__Your goal__
Each record that follows is to be duplicated exactly, though its pictures are not.

__Data for this exercise__

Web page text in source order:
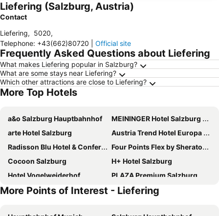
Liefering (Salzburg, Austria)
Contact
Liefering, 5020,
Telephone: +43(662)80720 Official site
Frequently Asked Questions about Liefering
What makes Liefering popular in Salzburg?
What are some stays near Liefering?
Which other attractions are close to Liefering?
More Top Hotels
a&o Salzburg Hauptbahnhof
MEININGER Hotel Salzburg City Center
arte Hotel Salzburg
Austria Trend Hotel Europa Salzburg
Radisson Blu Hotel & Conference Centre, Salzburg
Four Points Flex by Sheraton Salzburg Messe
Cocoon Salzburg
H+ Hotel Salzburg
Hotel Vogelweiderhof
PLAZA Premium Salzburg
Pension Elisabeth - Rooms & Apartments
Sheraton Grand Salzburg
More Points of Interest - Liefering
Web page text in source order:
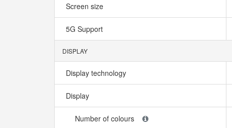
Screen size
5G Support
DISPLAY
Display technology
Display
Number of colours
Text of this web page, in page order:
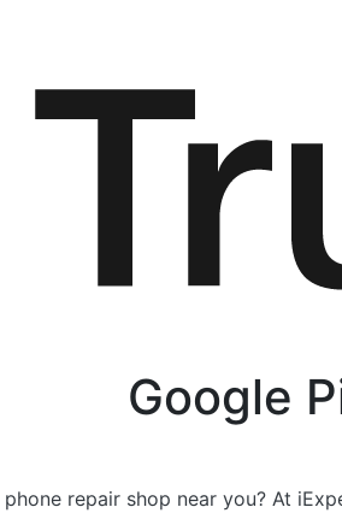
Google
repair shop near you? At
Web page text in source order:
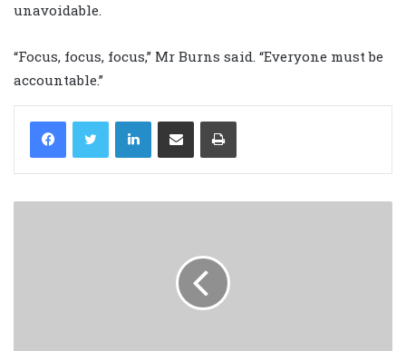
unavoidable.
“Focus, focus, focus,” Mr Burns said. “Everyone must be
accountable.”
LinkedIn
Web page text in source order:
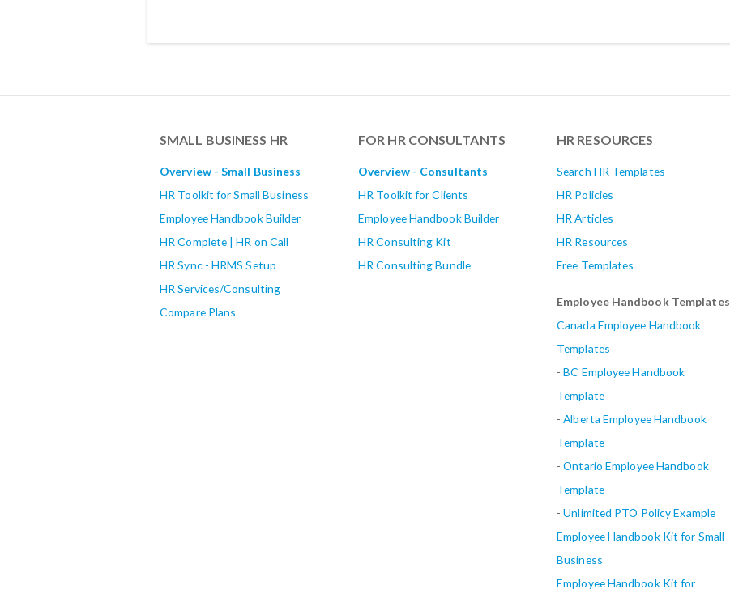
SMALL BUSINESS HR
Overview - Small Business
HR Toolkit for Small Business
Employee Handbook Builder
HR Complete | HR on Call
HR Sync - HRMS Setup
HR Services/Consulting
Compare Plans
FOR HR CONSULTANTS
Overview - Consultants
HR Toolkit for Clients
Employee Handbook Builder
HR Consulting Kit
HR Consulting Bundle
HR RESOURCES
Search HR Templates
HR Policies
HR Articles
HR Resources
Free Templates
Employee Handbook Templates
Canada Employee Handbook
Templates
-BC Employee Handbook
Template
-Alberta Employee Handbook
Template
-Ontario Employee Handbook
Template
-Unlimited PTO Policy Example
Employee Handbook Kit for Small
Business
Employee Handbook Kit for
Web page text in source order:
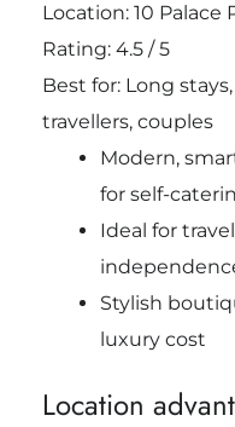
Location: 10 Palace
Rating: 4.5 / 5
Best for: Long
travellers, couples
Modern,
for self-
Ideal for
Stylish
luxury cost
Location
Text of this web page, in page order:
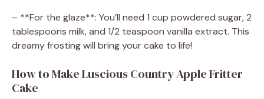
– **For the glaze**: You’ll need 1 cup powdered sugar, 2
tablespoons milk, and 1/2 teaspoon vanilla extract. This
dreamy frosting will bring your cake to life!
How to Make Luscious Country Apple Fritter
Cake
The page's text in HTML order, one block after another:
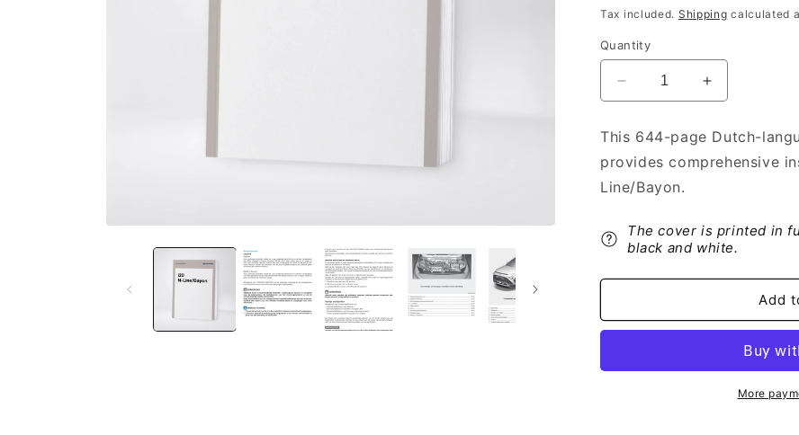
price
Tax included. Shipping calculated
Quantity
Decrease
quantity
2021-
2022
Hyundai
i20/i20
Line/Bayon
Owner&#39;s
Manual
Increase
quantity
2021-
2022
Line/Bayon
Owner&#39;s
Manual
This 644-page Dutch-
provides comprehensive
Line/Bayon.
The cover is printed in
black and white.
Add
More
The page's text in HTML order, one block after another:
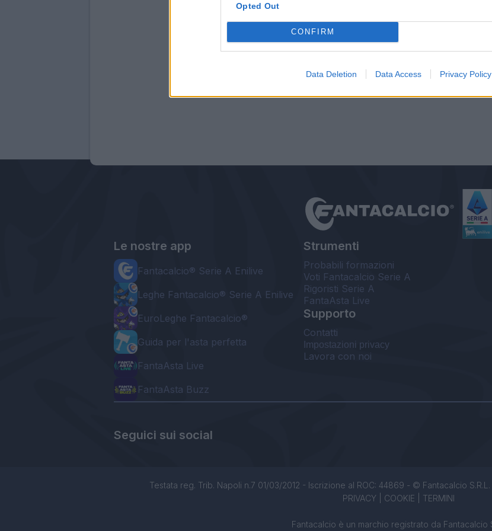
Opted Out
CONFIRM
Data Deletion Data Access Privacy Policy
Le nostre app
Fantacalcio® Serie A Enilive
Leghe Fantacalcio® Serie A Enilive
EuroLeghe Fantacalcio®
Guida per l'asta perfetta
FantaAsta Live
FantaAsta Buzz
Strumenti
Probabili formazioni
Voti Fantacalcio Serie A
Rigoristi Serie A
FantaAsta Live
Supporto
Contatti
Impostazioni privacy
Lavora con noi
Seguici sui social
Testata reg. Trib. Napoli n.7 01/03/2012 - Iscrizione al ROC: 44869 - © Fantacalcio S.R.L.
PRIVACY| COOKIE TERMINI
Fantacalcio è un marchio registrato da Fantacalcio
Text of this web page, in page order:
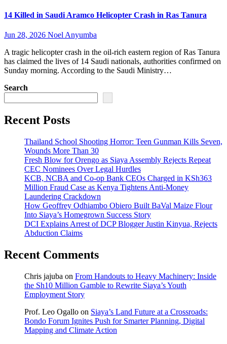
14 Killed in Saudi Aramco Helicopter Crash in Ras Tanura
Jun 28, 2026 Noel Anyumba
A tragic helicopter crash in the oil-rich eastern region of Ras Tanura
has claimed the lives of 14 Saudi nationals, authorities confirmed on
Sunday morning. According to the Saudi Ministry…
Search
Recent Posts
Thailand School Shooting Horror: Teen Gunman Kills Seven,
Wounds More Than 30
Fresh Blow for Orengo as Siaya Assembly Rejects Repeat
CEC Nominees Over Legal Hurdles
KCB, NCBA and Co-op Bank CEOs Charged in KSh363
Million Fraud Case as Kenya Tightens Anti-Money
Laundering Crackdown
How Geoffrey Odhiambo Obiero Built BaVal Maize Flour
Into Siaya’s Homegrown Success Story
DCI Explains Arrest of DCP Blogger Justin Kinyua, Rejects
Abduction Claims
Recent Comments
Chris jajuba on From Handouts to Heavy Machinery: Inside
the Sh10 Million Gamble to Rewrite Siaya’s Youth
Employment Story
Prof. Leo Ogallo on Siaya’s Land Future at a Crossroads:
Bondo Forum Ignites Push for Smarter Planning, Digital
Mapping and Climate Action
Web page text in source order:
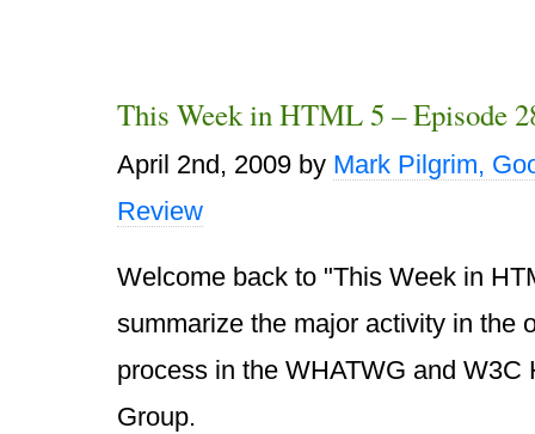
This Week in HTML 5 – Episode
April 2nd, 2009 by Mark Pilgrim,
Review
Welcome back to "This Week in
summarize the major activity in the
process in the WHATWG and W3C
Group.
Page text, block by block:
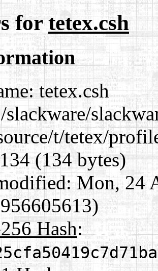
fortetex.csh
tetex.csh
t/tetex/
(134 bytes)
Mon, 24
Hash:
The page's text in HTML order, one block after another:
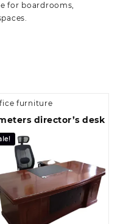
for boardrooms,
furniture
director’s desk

__Response to the exercise__
Web page text in source order:
Liefering (Salzburg, Austria)
Contact
Liefering, 5020,
Telephone: +43(662)80720 Official site
Frequently Asked Questions about Liefering
What makes Liefering popular in Salzburg?
What are some stays near Liefering?
Which other attractions are close to Liefering?
More Top Hotels
a&o Salzburg Hauptbahnhof
MEININGER Hotel Salzburg City Center
arte Hotel Salzburg
Austria Trend Hotel Europa Salzburg
Radisson Blu Hotel & Conference Centre, Salzburg
Four Points Flex by Sheraton Salzburg Messe
Cocoon Salzburg
H+ Hotel Salzburg
Hotel Vogelweiderhof
PLAZA Premium Salzburg
Pension Elisabeth - Rooms & Apartments
Sheraton Grand Salzburg
More Points of Interest - Liefering
Web page text in source order:
Screen size
5G Support
DISPLAY
Display technology
Display
Number of colours
Text of this web page, in page order:
Google
repair shop near you? At
Web page text in source order:
unavoidable.
“Focus, focus, focus,” Mr Burns said. “Everyone must be
accountable.”
LinkedIn
Web page text in source order:
SMALL BUSINESS HR
Overview - Small Business
HR Toolkit for Small Business
Employee Handbook Builder
HR Complete | HR on Call
HR Sync - HRMS Setup
HR Services/Consulting
Compare Plans
FOR HR CONSULTANTS
Overview - Consultants
HR Toolkit for Clients
Employee Handbook Builder
HR Consulting Kit
HR Consulting Bundle
HR RESOURCES
Search HR Templates
HR Policies
HR Articles
HR Resources
Free Templates
Employee Handbook Templates
Canada Employee Handbook
Templates
-BC Employee Handbook
Template
-Alberta Employee Handbook
Template
-Ontario Employee Handbook
Template
-Unlimited PTO Policy Example
Employee Handbook Kit for Small
Business
Employee Handbook Kit for
Web page text in source order:
Location: 10 Palace
Rating: 4.5 / 5
Best for: Long
travellers, couples
Modern,
for self-
Ideal for
Stylish
luxury cost
Location
Text of this web page, in page order:
– **For the glaze**: You’ll need 1 cup powdered sugar, 2
tablespoons milk, and 1/2 teaspoon vanilla extract. This
dreamy frosting will bring your cake to life!
How to Make Luscious Country Apple Fritter
Cake
The page's text in HTML order, one block after another:
price
Tax included. Shipping calculated
Quantity
Decrease
quantity
2021-
2022
Hyundai
i20/i20
Line/Bayon
Owner&#39;s
Manual
Increase
quantity
2021-
2022
Line/Bayon
Owner&#39;s
Manual
This 644-page Dutch-
provides comprehensive
Line/Bayon.
The cover is printed in
black and white.
Add
More
The page's text in HTML order, one block after another:
Opted Out
CONFIRM
Data Deletion Data Access Privacy Policy
Le nostre app
Fantacalcio® Serie A Enilive
Leghe Fantacalcio® Serie A Enilive
EuroLeghe Fantacalcio®
Guida per l'asta perfetta
FantaAsta Live
FantaAsta Buzz
Strumenti
Probabili formazioni
Voti Fantacalcio Serie A
Rigoristi Serie A
FantaAsta Live
Supporto
Contatti
Impostazioni privacy
Lavora con noi
Seguici sui social
Testata reg. Trib. Napoli n.7 01/03/2012 - Iscrizione al ROC: 44869 - © Fantacalcio S.R.L.
PRIVACY| COOKIE TERMINI
Fantacalcio è un marchio registrato da Fantacalcio
Text of this web page, in page order:
14 Killed in Saudi Aramco Helicopter Crash in Ras Tanura
Jun 28, 2026 Noel Anyumba
A tragic helicopter crash in the oil-rich eastern region of Ras Tanura
has claimed the lives of 14 Saudi nationals, authorities confirmed on
Sunday morning. According to the Saudi Ministry…
Search
Recent Posts
Thailand School Shooting Horror: Teen Gunman Kills Seven,
Wounds More Than 30
Fresh Blow for Orengo as Siaya Assembly Rejects Repeat
CEC Nominees Over Legal Hurdles
KCB, NCBA and Co-op Bank CEOs Charged in KSh363
Million Fraud Case as Kenya Tightens Anti-Money
Laundering Crackdown
How Geoffrey Odhiambo Obiero Built BaVal Maize Flour
Into Siaya’s Homegrown Success Story
DCI Explains Arrest of DCP Blogger Justin Kinyua, Rejects
Abduction Claims
Recent Comments
Chris jajuba on From Handouts to Heavy Machinery: Inside
the Sh10 Million Gamble to Rewrite Siaya’s Youth
Employment Story
Prof. Leo Ogallo on Siaya’s Land Future at a Crossroads:
Bondo Forum Ignites Push for Smarter Planning, Digital
Mapping and Climate Action
Web page text in source order:
This Week in HTML 5 – Episode
April 2nd, 2009 by Mark Pilgrim,
Review
Welcome back to "This Week in
summarize the major activity in the
process in the WHATWG and W3C
Group.
Page text, block by block:
fortetex.csh
tetex.csh
t/tetex/
(134 bytes)
Mon, 24
Hash:
The page's text in HTML order, one block after another:
for boardrooms,
furniture
director’s desk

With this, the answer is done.